I could go on. As I said, there is no “one most”.
What’s at no. 3 on your bucket list?
I don’t keep a bucket list. I prefer to add things to my life that I want to do, rather than cross of those I’ve already done. And rather than prioritize and plan my adventures, I like to seize those that come along as a surprise. That said, I do want to stand on the coast of Scotland with my face turned to the north Atlantic wind, and figure out how to afford that mountain house in the north Cascades. I also want to indulge in a writing retreat — even if, when I get there, I don’t write.
What’s your favorite word?
This is another question I struggle to answer. I don’t have singular “favorites” in any part of my life I can think of. So I found myself riffing with anxiety through several words: Home. Thunderstorm. Moonshadow. Wolf. Winter. Epiphany. Bookshelf. Adventure. Calligraphy. Cotton. Window box…
I guess if I have to choose one, I’ll say: WONDER.

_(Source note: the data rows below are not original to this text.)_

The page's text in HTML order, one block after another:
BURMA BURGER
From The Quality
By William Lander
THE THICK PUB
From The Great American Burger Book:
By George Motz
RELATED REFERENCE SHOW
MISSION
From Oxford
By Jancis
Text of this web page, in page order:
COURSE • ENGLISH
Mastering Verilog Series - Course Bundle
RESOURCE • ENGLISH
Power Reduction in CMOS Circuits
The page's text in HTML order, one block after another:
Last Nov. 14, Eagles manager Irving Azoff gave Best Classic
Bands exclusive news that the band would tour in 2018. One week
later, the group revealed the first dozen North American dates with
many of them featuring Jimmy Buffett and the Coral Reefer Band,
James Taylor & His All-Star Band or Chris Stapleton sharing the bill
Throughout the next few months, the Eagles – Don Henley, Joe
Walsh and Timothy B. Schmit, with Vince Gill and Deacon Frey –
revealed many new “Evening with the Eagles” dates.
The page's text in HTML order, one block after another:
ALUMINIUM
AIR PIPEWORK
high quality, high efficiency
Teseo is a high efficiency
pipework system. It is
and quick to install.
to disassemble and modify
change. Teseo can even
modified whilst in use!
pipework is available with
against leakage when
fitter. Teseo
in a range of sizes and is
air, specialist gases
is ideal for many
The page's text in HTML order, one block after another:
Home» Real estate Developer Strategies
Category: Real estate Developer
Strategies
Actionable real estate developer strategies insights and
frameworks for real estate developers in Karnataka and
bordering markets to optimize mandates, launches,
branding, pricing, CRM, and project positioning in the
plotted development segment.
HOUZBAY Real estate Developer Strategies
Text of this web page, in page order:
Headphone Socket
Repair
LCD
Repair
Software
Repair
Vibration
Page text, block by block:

Who would you invite to your dream dinner party?
I’m going to assume the guests have to be living so…
Feminist activist Gloria Steinem. She is whip-smart and worldly and yet always focuses on other people.
Hillary Clinton, to see if we can help her relax and just be herself — a self I am told, by those who know her, is warm and open and wonderful. She must be tired and could probably use a night to just stand down and sip wine, without having to either be on message or be less smart than she really is.

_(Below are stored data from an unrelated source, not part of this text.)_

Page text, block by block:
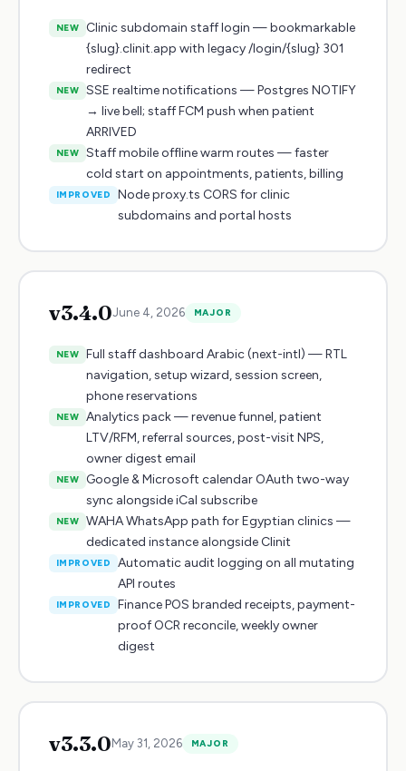
NEW
Clinic subdomain staff login — bookmarkable
{slug}.clinit.app with legacy /login/{slug} 301
redirect
NEW
SSE realtime notifications — Postgres NOTIFY
→ live bell; staff FCM push when patient
ARRIVED
NEW
Staff mobile offline warm routes — faster
cold start on appointments, patients, billing
IMPROVED
Node proxy.ts CORS for clinic
subdomains and portal hosts
v3.4.0June 4, 2026 MAJOR
NEW
Full staff dashboard Arabic (next-intl) — RTL
navigation, setup wizard, session screen,
phone reservations
NEW
Analytics pack — revenue funnel, patient
LTV/RFM, referral sources, post-visit NPS,
owner digest email
NEW
Google & Microsoft calendar OAuth two-way
sync alongside iCal subscribe
NEW
WAHA WhatsApp path for Egyptian clinics —
dedicated instance alongside Clinit
IMPROVED
Automatic audit logging on all mutating
API routes
IMPROVED
Finance POS branded receipts, payment-
proof OCR reconcile, weekly owner
digest
v3.3.0 May 31, 2026 MAJOR
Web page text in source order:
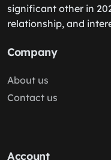
significant other in
relationship, and
Company
About us
Contact us
Account
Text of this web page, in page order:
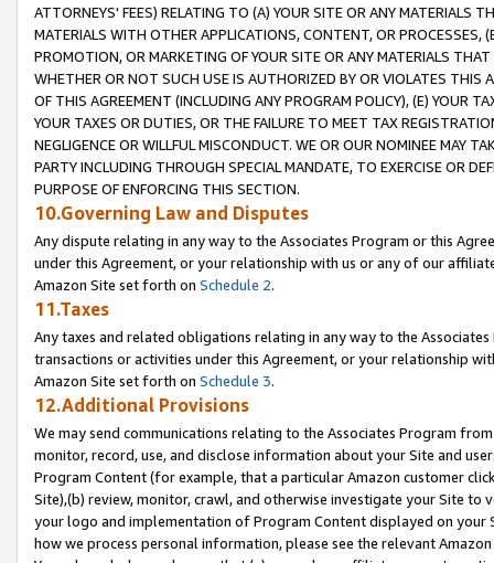
ATTORNEYS' FEES) RELATING TO (A) YOUR SITE OR ANY MATERIALS
MATERIALS WITH OTHER APPLICATIONS, CONTENT, OR PROCESSES,
PROMOTION, OR MARKETING OF YOUR SITE OR ANY MATERIALS
WHETHER OR NOT SUCH USE IS AUTHORIZED BY OR VIOLATES THIS
OF THIS AGREEMENT (INCLUDING ANY PROGRAM POLICY), (E) YOUR
YOUR TAXES OR DUTIES, OR THE FAILURE TO MEET TAX
NEGLIGENCE OR WILLFUL MISCONDUCT. WE OR OUR NOMINEE MAY
PARTY INCLUDING THROUGH SPECIAL MANDATE, TO EXERCISE OR
PURPOSE OF ENFORCING THIS SECTION.
10.Governing Law and Disputes
Any dispute relating in any way to the Associates Program or this
under this Agreement, or your relationship with us or any of our
Amazon Site set forth on Schedule 2.
11.Taxes
Any taxes and related obligations relating in any way to the
transactions or activities under this Agreement, or your relationship
Amazon Site set forth on Schedule 3.
12.Additional Provisions
We may send communications relating to the Associates Program
monitor, record, use, and disclose information about your Site and
Program Content (for example, that a particular Amazon customer
Site),(b) review, monitor, crawl, and otherwise investigate your Site
your logo and implementation of Program Content displayed on
how we process personal information, please see the relevant
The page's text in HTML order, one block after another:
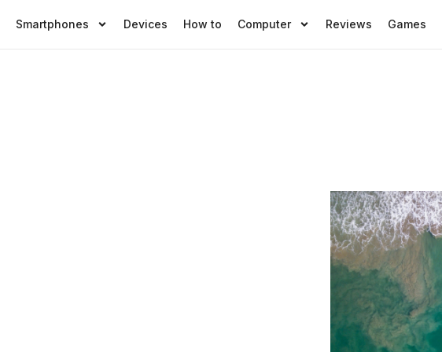
Smartphones Devices How to Computer Reviews Games
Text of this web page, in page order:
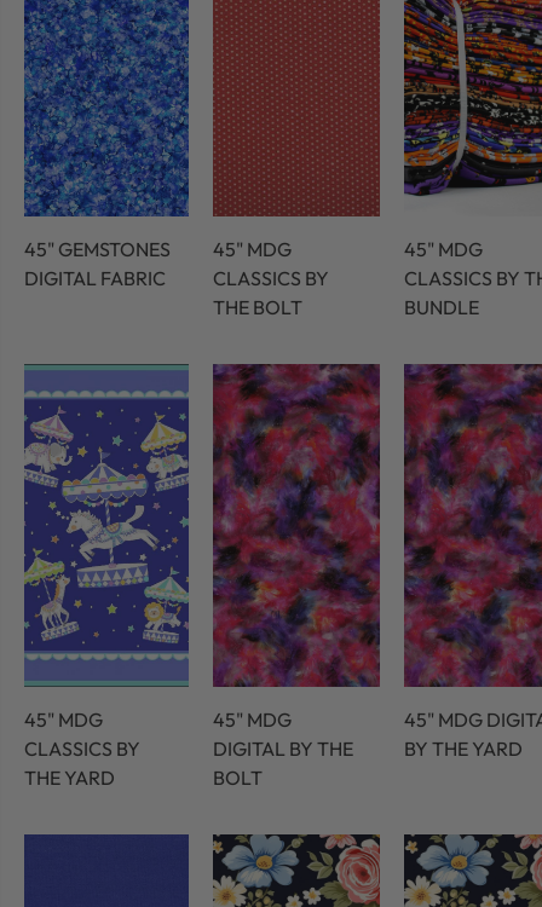
45" GEMSTONES
DIGITAL FABRIC
45" MDG
CLASSICS BY
THE BOLT
45" MDG
CLASSICS BY
BUNDLE
45" MDG
CLASSICS BY
THE YARD
45" MDG
DIGITAL BY THE
BOLT
45" MDG
BY THE YARD
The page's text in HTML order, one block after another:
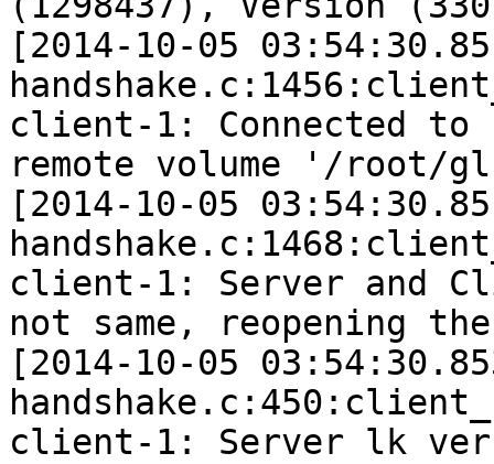
[2014-10-05
client-1: Connected to
remote volume '/root/
[2014-10-05
client-1: Server and
not same, reopening
[2014-10-05
client-1: Server lk
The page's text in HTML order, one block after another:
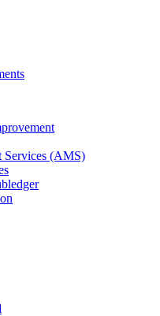
Services (AMS)

Who would direct the movie of your life, and why?
I don’t know enough about movie directors to know individual styles. But NOT Woody Allen (too self-absorbed), NOT Quentin Tarantino (too gratuitously violent), NOT Robert Altman (too off-screen chaotic). Maybe Robert Redford. I like how patiently and deeply he seems to see his characters. Or, ideally, a woman director who knows how to portray women honestly and without the usual traps.